The soil moisture content data of the area in 2000-year-2020 Changfeng strawberry is obtained, and the soil moisture content data is checked and identified, the time sequence obeys a 13-order autoregressive model AR (13), and the number of neurons in the input layer of the time sequence BP neural network prediction model determined by the time sequence model is 13. And (3) setting total nitrogen (g/kg), available phosphorus (mg/kg), available potassium (mg/kg), available copper (mg/kg), available zinc (mg/kg), available iron (mg/kg), available manganese (mg/kg), available boron (mg/kg), available molybdenum (mg/kg), available sulfur (mg/kg), available silicon (mg/kg), temperature (DEG C), rainfall (mm) and the like in soil in the strawberry growth period of the area as input layer parameters, taking organic matters (g/kg) as output layer parameters, calculating the correlation between each input variable and each output variable, and finally obtaining 13 strongly correlated factors as each neuron of the input layer of the final network.
Initializing a BP neural network topological structure; sixteen groups of the twenty pre-acquired groups of data are used for training the network, and the other four groups are used for verifying the error of the training network.

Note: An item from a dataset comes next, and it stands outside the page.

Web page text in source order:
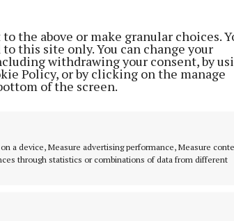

Because the data units have magnitude difference, for example, the unit of total nitrogen and organic matter is g/kg, and the unit of available phosphorus, available potassium and the like is mg/kg, in order to eliminate the magnitude difference and effectively improve the speed of solving the optimal solution by the gradient descent method, the data Min-max is normalized:
Figure BDA0003351371870000171
and extracting basic information of the BP neural network. By means of the empirical formula, the number of hidden layers is continuously adjusted by adopting a trial and error method, and finally, the network is better when the hidden layers are 9. From this, the numbers of nodes of the input layer (inputnum), the hidden layer (hidden layer), and the output layer (outputnum) of the BP neural network are 13, 9, and 1, respectively. The hidden layer activation function is logsig, the output layer activation function is tansig, the training function is trainlm, and the expected error is the mean square error function MSE.

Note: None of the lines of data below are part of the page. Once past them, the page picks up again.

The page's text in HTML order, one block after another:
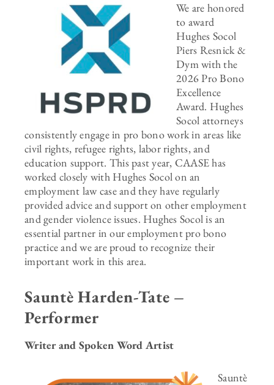
We are honored
to award
Hughes Socol
Piers Resnick &
Dym with the
2026 Pro Bono
Excellence
Award. Hughes
Socol attorneys
consistently engage in pro bono work in areas like
civil rights, refugee rights, labor rights, and
education support. This past year, CAASE has
worked closely with Hughes Socol on an
employment law case and they have regularly
provided advice and support on other employment
and gender violence issues. Hughes Socol is an
essential partner in our employment pro bono
practice and we are proud to recognize their
important work in this area.
Sauntè Harden-Tate –
Performer
Writer and Spoken Word Artist
Sauntè

The chromosome coding length lenchrom of the Improved Genetic Algorithm (IGA) is
lenchrom=13×9+9+9×1+1=136 (12)
And training the optimal weight value and the threshold value according to an Improved Genetic Algorithm (IGA). The program design is carried out in the MATLAB environment, the length of the adopted real number code string is 136, the initialization number popNum of the population is set to be 50, the evolution time T is set to be 200, and the precision is 0.01. The selecting operation uses a sorting selection method; the cross operation uses the novel multi-point cross operator which is constructed by combining the linear cross and the convex cross; the mutation operation uses the mutation operator. Cross probability Pc0.1, probability of mutation PmWhen training sample data is input and the network is trained, the algorithm has the best fitness after 142 generations as the average fitness, and the accuracy is achieved, as shown in fig. 5.

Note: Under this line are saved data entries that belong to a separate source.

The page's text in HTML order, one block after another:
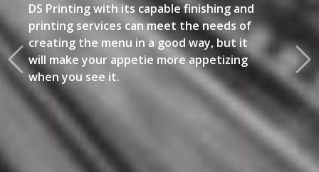
DS Printing with its capable finishing and
printing services can meet the needs of
creating the menu in a good way, but it
will make your appetie more appetizing
when you see it.
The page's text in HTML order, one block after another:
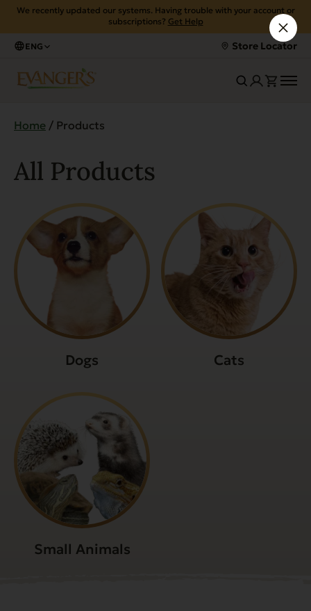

At this time, each weight and threshold are obtained, and as shown in table 1, a connection weight matrix W of the input layer and the hidden layer13×9Comprises the following steps:
TABLE 1
Figure BDA0003351371870000181
Figure BDA0003351371870000191
Connection weight matrix W between hidden layer and output layer9×1' is:
[-0.7217 0.3002 0.7006 -0.6084 -0.9595 1.4529 -0.1636 -1.5121 0.6445]
threshold matrix B for hidden layer neurons9×1' is:
[-0.9939 -1.1896 1.1738 -0.8124 1.9539 -0.3322 0.8916 1.8106 0.1242]
threshold of output neuron is b1×1′=[-0.9601]。
And (3) carrying out IGA-BP neural network model training, substituting the optimized initial weight and threshold into a BP neural network, setting the cycle number to be 500, the training speed to be 0.01 and the network target error to be 0.00001. After 11 training passes, the network error reaches the set accuracy, as shown in fig. 6.
And (5) judging network errors. Taking the data of nitrogen, phosphorus, potassium and the like in the year 2020 of 2017 plus as input values of the network, carrying out normalization processing on the soil moisture content data in the region in the year 2020 of 2017 plus, and introducing the processing result into the IGA-BP neural network model after training.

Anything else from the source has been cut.